No. No human clinical trial evidence shows that CBD, CBDA, or CBGA prevents Covid-19 infection. The 2022 Oregon State University study found that CBDA and CBGA bind to SARS-CoV-2 spike proteins in cell cultures — this is an in vitro finding, conducted outside a living organism. It does not establish that taking hemp supplements reduces your risk of contracting Covid-19. No cannabinoid has received regulatory approval as a Covid-19 preventive or treatment.
What is the difference between CBDA and CBD?
CBDA (cannabidiolic acid) is the raw, unheated form of CBD found in fresh cannabis and hemp plants. When plant material is heated — through cooking, vaping, or other processing — CBDA converts to CBD through decarboxylation. Most CBD supplements contain decarboxylated CBD, not CBDA. The Oregon study examined CBDA specifically, not CBD. These are chemically distinct compounds with different properties. Researchers study CBDA separately from CBD in antiemetic and anti-inflammatory contexts as well.
What did the Oregon State University study actually find?
Van Breemen et al. (2022) used affinity selection mass spectrometry to screen hemp compounds for binding to the SARS-CoV-2 spike protein receptor binding domain. CBDA and CBGA showed binding affinity for this target and reduced spike protein entry into cell cultures in laboratory conditions. The study also found similar activity against the Alpha and Beta variants. The authors described these as early-stage findings and called for further research. No human trials have followed.
What does ‘in vitro’ mean and why does it matter?
In vitro means ‘in glass’ — experiments conducted in laboratory containers rather than inside a living organism. In vitro studies use cell cultures or isolated proteins rather than animals or humans. They are a legitimate and necessary early step in research, but their findings do not automatically translate to living systems. Many compounds that show promising activity in vitro fail in animal studies or human trials due to factors including bioavailability, toxicity, and complex biological interactions that cell cultures cannot replicate. The Oregon study was entirely in vitro.
Are CBDA and CBGA present in CBD supplements?

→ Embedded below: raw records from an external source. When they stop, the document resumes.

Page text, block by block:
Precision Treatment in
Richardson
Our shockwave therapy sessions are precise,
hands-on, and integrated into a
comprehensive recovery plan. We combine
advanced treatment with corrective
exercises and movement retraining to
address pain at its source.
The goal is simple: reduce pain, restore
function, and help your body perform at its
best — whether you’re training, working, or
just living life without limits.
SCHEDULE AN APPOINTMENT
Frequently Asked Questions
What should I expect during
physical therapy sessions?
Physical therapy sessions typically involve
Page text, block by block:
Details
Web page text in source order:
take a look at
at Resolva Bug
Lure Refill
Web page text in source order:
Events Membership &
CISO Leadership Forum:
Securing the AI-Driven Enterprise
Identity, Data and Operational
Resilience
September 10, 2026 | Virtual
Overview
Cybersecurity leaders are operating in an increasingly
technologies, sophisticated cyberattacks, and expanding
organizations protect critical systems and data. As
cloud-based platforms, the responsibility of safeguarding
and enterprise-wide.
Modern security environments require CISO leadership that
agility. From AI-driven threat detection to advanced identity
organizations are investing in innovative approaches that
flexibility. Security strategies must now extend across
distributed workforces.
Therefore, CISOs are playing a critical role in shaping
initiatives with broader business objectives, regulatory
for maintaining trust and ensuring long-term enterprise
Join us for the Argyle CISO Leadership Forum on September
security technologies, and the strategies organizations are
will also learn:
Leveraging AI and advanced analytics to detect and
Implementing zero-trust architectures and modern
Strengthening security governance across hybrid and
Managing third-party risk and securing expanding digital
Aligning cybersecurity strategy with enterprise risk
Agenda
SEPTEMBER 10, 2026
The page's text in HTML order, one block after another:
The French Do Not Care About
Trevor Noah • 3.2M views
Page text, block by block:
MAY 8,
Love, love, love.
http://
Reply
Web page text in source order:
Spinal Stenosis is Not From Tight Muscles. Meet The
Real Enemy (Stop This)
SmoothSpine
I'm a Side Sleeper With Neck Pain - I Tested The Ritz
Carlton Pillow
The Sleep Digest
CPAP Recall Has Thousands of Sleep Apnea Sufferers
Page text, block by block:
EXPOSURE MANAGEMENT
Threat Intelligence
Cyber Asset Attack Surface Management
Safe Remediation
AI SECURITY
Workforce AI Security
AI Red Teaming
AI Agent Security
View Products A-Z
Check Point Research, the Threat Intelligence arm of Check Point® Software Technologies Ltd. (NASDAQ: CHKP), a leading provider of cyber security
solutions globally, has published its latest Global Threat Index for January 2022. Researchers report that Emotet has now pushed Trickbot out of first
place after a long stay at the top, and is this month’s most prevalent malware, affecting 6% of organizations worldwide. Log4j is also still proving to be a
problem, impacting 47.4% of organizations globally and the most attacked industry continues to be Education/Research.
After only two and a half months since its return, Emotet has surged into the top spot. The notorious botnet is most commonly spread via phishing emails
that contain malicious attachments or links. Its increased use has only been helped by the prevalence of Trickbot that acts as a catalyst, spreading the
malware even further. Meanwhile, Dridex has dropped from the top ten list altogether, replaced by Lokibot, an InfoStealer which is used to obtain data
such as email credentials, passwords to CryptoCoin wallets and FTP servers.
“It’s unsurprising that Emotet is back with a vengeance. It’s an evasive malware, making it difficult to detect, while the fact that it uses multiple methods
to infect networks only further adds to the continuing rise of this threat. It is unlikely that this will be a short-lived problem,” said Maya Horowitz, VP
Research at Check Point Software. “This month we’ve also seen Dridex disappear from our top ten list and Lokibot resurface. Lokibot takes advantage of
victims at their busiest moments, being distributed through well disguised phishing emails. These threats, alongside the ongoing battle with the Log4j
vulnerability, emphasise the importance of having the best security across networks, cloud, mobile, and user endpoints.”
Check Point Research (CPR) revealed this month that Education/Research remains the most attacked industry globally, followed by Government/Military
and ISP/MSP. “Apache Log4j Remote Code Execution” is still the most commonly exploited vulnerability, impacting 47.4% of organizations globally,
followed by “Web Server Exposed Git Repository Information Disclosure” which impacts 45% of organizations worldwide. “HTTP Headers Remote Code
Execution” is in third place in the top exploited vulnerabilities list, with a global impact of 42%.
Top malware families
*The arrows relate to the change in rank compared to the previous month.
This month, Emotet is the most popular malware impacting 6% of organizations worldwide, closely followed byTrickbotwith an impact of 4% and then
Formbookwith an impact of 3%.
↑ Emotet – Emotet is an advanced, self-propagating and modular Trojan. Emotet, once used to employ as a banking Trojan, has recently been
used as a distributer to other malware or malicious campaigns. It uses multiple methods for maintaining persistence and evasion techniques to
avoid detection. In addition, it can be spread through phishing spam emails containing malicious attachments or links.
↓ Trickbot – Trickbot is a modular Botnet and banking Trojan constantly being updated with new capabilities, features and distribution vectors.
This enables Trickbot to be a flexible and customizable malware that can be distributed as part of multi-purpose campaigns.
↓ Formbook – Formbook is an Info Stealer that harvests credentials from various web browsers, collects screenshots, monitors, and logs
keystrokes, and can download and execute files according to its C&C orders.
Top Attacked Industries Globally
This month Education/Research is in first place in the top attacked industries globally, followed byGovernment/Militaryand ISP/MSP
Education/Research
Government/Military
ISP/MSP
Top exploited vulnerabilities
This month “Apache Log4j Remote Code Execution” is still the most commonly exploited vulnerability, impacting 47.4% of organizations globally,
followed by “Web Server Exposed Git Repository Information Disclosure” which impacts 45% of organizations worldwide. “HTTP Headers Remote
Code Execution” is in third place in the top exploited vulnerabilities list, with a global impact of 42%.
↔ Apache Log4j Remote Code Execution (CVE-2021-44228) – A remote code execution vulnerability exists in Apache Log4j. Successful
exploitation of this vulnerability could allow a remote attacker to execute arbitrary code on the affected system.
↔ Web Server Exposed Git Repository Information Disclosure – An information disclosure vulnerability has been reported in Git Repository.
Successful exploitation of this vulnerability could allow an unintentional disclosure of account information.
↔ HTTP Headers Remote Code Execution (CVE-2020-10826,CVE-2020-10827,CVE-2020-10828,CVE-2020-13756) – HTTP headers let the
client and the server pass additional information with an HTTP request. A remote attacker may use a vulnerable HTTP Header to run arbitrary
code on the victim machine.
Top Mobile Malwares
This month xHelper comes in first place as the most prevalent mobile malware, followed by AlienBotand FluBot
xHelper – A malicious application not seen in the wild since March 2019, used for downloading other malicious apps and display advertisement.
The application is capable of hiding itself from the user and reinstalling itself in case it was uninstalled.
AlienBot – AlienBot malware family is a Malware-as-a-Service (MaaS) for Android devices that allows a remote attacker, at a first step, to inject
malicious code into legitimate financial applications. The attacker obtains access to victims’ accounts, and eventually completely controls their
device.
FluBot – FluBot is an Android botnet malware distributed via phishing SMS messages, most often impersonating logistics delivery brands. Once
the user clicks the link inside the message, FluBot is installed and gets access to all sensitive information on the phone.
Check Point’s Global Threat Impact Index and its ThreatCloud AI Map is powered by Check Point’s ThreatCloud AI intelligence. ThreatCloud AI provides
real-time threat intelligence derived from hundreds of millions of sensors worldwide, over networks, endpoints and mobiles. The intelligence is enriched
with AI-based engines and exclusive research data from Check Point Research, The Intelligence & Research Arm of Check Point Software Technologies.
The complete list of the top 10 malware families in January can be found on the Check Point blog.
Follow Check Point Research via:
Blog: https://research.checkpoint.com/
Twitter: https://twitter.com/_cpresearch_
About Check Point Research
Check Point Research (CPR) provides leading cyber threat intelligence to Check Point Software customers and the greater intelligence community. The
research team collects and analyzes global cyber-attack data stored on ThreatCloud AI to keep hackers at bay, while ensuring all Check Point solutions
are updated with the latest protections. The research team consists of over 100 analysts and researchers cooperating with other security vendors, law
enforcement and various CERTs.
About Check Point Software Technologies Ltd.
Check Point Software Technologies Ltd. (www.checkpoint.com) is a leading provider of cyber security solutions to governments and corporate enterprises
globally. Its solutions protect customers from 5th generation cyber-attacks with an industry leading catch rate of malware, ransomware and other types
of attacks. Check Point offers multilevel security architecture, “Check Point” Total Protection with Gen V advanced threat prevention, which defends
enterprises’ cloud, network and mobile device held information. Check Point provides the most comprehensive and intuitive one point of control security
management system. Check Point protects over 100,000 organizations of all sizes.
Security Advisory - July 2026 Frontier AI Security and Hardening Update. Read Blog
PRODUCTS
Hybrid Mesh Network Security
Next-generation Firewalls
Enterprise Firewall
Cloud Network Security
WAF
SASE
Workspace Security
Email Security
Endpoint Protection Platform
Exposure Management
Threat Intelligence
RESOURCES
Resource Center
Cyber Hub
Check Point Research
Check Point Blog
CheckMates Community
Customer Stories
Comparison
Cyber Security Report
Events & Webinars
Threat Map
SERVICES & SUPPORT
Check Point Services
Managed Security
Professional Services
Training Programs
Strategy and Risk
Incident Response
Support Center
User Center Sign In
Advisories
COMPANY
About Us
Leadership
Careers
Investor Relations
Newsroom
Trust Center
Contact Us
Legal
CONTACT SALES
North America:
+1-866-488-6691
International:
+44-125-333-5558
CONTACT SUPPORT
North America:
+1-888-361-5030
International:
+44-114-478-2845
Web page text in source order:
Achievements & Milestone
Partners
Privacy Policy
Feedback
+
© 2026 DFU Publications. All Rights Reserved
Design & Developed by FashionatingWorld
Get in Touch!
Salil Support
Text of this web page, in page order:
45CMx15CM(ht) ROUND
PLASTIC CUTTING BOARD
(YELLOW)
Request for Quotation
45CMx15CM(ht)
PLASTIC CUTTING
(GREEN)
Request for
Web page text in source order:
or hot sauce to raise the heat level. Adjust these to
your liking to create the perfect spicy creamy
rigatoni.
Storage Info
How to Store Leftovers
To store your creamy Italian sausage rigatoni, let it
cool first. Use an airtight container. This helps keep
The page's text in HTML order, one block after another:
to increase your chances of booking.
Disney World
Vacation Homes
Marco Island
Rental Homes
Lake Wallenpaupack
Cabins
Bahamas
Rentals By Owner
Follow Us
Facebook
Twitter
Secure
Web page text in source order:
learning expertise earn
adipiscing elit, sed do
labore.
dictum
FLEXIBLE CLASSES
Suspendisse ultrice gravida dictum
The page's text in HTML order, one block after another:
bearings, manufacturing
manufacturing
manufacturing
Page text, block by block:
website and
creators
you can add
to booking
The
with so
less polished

Usually not in significant quantities. Standard CBD supplements use hemp extract that has been heated or processed, converting most CBDA to CBD and CBGA to CBG through decarboxylation. Raw hemp products — unheated hemp juice or cold-processed extracts — may retain cannabinoid acids. If you are specifically looking for CBDA or CBGA content, check the product’s Certificate of Analysis for acid form content. Most products marketed as CBD oil contain primarily decarboxylated CBD.
Disclaimer: This blog is for informational and educational purposes only. We review and reference available studies and reputable sources; however, content may not reflect the most current research or regulations and should not be taken as medical, legal, or professional advice. We do not make or imply health claims. Products mentioned are not intended to diagnose, treat, cure, or prevent any disease and statements have not been evaluated by EFSA or the FDA. Effects can vary between individuals. Always consult a qualified healthcare professional before use and verify that any product or ingredient is lawful in your jurisdiction.